The EHDS is intended to enable such research access at the European level. If the issue of data protection is not handled properly from the outset, such reconstruction attacks could also become applicable to real health data. That would be fatal, because health data is highly sensitive. One of the challenges is likely to be that data accumulates over decades.
Did you include this aspect in your simulation?
Not yet fully. So far, we are looking at the static perspective. But of course: If data is collected over decades and new factors are added, the risk of re-identification increases significantly. A time-extended analysis is therefore a logical next step.
Would such attacks also be relevant for other data sources, such as social or educational data?

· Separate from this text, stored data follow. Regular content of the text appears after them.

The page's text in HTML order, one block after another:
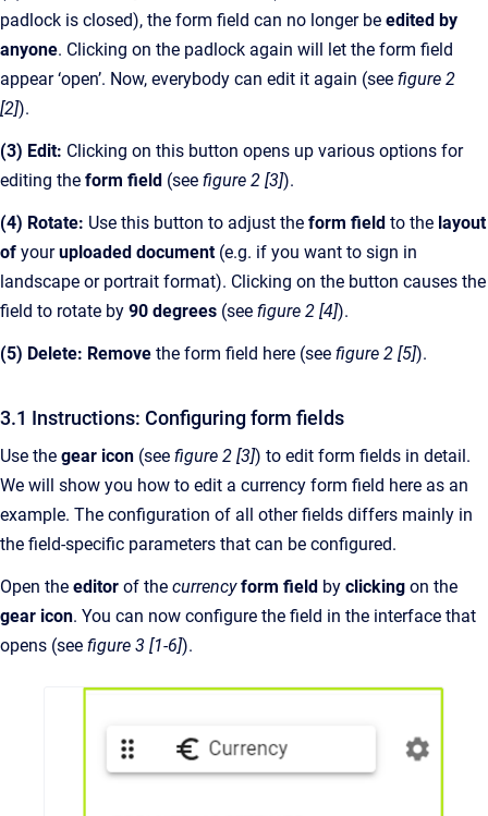
padlock is closed), the form field can no longer be edited by
anyone. Clicking on the padlock again will let the form field
appear ‘open’. Now, everybody can edit it again (see figure 2
[2]).
(3) Edit: Clicking on this button opens up various options for
editing the form field (see figure 2 [3]).
(4) Rotate: Use this button to adjust the form field to the layout
of youruploaded document(e.g. if you want to sign in
landscape or portrait format). Clicking on the button causes the
field to rotate by 90 degrees (see figure 2 [4]).
(5) Delete: Remove the form field here (see figure 2 [5]).
3.1 Instructions: Configuring form fields
Use the gear icon (see figure 2 [3]) to edit form fields in detail.
We will show you how to edit a currency form field here as an
example. The configuration of all other fields differs mainly in
the field-specific parameters that can be configured.
Open the editor of the currency form field by clicking on the
gear icon. You can now configure the field in the interface that
opens (see figure 3 [1-6]).

Wherever aggregated statistics with many cross-references are published, there are risks. For our main attack, we needed about 2400 different queries to the dataset. How well the attack works in other areas ultimately also depends on the complexity of the dataset. Therefore, it cannot be said across the board that an attack works just as well in other areas.
In your opinion, what urgently needs to happen before data from the ePA, the FDZ Gesundheit, and the EHDS is actually released for research?

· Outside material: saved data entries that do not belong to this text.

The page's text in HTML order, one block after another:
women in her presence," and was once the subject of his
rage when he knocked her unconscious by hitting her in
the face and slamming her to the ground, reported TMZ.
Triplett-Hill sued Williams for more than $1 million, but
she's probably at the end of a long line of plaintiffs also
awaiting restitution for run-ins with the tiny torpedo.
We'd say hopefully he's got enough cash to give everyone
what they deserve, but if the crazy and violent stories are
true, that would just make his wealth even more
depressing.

On the one hand, it must be clear how "anonymous" is defined. The Federal Statistical Office has defined definitions for itself, but these have not yet reached many. The protective mechanisms themselves should rather be evaluated for the respective dataset. On the other hand, there needs to be institutional control over which requests are allowed to be made to the data. Currently, these are still very open concepts in many EU drafts. In Germany, too, for example, research is still being conducted at the FDZ Gesundheit on how to protect the data from the ePA later on. But precisely this clarity would strengthen the trust of the population.
What are your plans?
We plan to test different data protection technologies against each other to show which offers the best protection while maintaining high research utility. The goal is that data protection and research do not exclude each other, but can function together technologically.
It's not about hindering research, but about realistically understanding risks. Only those who know where the weaknesses lie can reliably close them. Ultimately, it is of course desirable to find a solution that makes everyone happy.